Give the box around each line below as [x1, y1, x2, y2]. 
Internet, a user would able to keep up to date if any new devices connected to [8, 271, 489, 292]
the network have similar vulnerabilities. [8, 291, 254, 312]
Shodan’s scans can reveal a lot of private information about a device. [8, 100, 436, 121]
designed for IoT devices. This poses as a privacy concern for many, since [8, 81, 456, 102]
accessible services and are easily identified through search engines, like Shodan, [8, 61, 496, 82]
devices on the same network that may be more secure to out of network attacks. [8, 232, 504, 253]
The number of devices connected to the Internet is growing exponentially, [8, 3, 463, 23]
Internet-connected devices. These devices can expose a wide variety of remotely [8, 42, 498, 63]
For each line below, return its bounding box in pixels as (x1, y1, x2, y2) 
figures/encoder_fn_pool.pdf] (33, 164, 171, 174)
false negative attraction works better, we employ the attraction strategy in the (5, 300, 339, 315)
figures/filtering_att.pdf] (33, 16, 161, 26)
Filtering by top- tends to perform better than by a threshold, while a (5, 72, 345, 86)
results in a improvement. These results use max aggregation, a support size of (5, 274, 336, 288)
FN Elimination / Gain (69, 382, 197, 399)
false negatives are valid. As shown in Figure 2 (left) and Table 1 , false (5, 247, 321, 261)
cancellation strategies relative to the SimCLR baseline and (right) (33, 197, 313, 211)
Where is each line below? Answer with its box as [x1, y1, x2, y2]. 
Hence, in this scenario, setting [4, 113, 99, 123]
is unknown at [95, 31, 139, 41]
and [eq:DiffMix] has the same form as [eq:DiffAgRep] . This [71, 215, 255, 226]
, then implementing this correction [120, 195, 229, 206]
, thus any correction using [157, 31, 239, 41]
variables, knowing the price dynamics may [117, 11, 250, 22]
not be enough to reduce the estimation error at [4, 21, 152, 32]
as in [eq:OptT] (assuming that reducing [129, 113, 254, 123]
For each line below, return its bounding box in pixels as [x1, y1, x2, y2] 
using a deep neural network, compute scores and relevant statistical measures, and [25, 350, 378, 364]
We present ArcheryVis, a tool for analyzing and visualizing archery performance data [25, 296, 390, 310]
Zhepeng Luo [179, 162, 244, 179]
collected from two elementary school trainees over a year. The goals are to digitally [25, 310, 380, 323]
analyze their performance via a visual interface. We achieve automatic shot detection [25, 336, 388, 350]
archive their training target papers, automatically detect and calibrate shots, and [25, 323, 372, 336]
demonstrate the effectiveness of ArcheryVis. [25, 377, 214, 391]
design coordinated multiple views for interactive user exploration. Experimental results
※ ※ ※
[AIM OF THE EXERCISE]
Report, for the data above, every line in which the string "performance" appears.

[SOLVED EXERCISE]
We present ArcheryVis, a tool for analyzing and visualizing archery performance data [25, 296, 390, 310]
analyze their performance via a visual interface. We achieve automatic shot detection [25, 336, 388, 350]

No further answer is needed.